== Given records
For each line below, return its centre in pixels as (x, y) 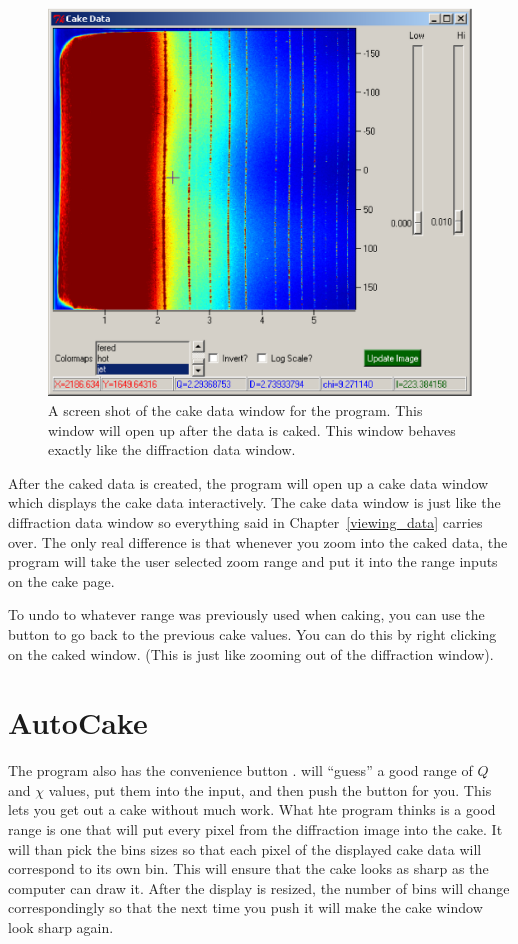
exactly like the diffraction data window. (172, 449)
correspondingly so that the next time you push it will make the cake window (245, 907)
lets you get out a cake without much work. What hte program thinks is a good (252, 809)
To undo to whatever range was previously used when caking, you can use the (246, 614)
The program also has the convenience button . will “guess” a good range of (240, 770)
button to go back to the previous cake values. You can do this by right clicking (252, 633)
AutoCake (78, 722)
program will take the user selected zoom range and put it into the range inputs (253, 561)
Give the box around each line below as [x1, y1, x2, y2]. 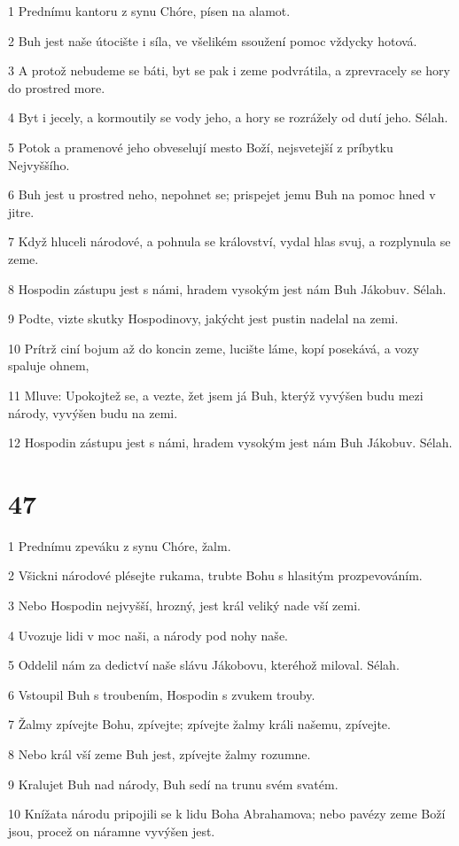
====
#### [Instructions for the task]
Your answer must be the lines from the one containing "program will take" through the final line of the entries, duplicated exactly, with both ends kept and all pictures left out.

#### [Task response]
program will take the user selected zoom range and put it into the range inputs (253, 561)
Give the box around each line below as [x1, y1, x2, y2]. 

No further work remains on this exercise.